I do plan on talking to him about this very soon. First, I just hoped to make sure she and I are at least somewhat on the same page. I think I need to show her, or at least tell her what he has been doing (hacked our computer and is stealing our intimate home vids and pictures).

Am I wrong? Would this just be rubbing her nose in it and I should ONLY talk to him about it?

I have already decided not to tell his parents. I know they would be devastated and the mom may try and partially blame her daughter. At least at first.

We have the house to ourselves next weekend so I am going to bring it up. Just not sure how best to do it.


----------



## turnera (Jan 22, 2010)

The best way to talk is to have something else to do. Going for walks is the absolute best, IMO. Why? Because you are not facing each other, so there is no 'threat' or antagonism. You are both on the same path, going to the same destination, together, and you have nothing else to do but talk. All the important things I ever talked to my D19 about took place during walks around our local lakes, typically walking the dog (another great excuse to go for a walk).

As young as he is, and as much as he probably looks up to you, he will probably be eager to hear what you think about things like stealing pics, etc. He likely never heard any of this stuff.

Another valuable thing you can talk to him about is what it's like to be the spoiled brat of the family - of course, not in those terms! Give him some psychology speak about what happens when a kid is given no boundaries, no obligations, never held accountable...the kind of adult he can become if he doesn't learn that he will face consequences, or if he is never expected to accomplish a lot.


----------



## Remus (Feb 15, 2010)

Well,

The dog walk with my wife worked! And she was the one to bring it up. 

She was at least willing to hear more of what I had to say. I could see from her eyes she is starting to get what I am seeing.

So, work has given me an excuse to leave town for a couple of days this week. I would normally just do the extra commute but this presents the opportunity for her to really see what I mean without me there to cloud the issue. 

On the positive side, it gives me a chance to crash with my brother.


----------



## turnera (Jan 22, 2010)

Cool! I was actually suggesting you go on a walk with the BIL, but hey! Good for you!


----------



## Remus (Feb 15, 2010)

Well,

My time away has helped my wife really see what is going on. It is amazing how if you plant the right seeds in someone's mind they can open up to see something they have been blind to.

She is now all fired up to send him to counseling. But I want to have a talk with him first. I think it would just drive him away if we were to suddenly spring counseling on him.

Tuesday is his day off so that is D-Day. I'm going to take him hiking.

Now I just need to figure out the way to open up the conversation.

I guess this is really my first parenting lesson.


----------



## turnera (Jan 22, 2010)

"I wanted to talk to you today, because there's been this issue, and I think you need to hear about it..."


----------



## Deejo (May 20, 2008)

There aren't any consequences. You keep dealing with things using measured responses, rationally and reasonably. 
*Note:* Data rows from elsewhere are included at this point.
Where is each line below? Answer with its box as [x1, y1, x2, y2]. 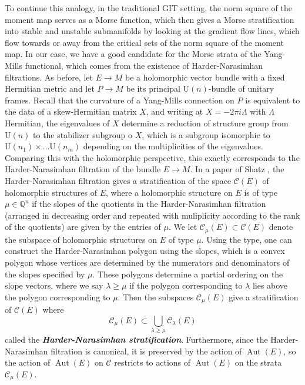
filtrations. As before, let [5, 71, 93, 83]
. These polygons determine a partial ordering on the [92, 267, 283, 280]
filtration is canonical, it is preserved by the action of [51, 344, 242, 357]
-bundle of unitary [208, 82, 274, 95]
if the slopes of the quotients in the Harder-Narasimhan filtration [32, 197, 266, 210]
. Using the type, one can [201, 233, 292, 245]
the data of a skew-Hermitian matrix [5, 105, 137, 118]
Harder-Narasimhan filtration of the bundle [5, 163, 161, 175]

What is this kid, 19 ... 20? But his behavior sounds about 12. So treat him that way. Scare the sh!t out of him. Part of role modeling is living up to expectations, setting boundaries and being serious as a heart attack about what happens if those boundaries are crossed.
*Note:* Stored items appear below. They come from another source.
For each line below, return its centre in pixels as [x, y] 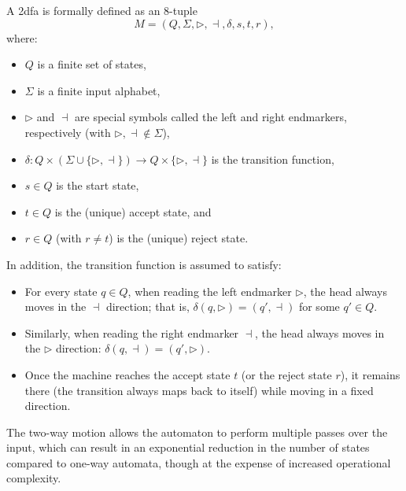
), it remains [370, 374]
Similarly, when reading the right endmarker [132, 332]
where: [22, 37]
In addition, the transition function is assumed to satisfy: [144, 264]
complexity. [34, 478]
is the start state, [98, 185]
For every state [61, 291]
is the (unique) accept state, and [133, 211]
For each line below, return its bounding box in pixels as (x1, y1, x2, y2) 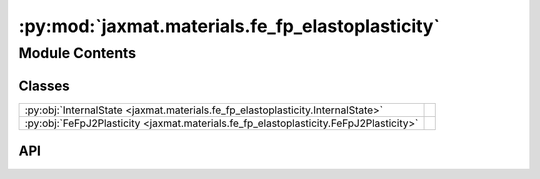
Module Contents (18, 44, 137, 62)
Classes (18, 77, 70, 94)
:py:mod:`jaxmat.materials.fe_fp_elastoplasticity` (18, 15, 440, 37)

You will be doing him a far larger favor than continuing to treat him with kid gloves and reinforcing that nobody is going to do a blessed thing when he ignores boundaries or expectations and decides to do the five knuckle shuffle on your living room sectional, or worse.


----------



## turnera (Jan 22, 2010)

Great point.


----------



## steve71 (Feb 5, 2010)

Hi Remus, good to see you're making some progress on this very difficult problem. I think your 'softly, softly' approach is exactly right - this unfortunate boy may be more than simply maladjusted, he might have some serious psychological problems. In your situation I'd go very carefully until I had a full understanding of what makes him tick.


----------



## Remus (Feb 15, 2010)

Well,

I have to say that it worked out better than I thought. I took him hiking and after we got past his denials then his embarrassment, we were able to have a very good talk. Turns out there is more going on in his head than I would have guessed. But then again, thinking about myself when I was 14, some of the things he is dealing with now seemed like the end of the world for me too.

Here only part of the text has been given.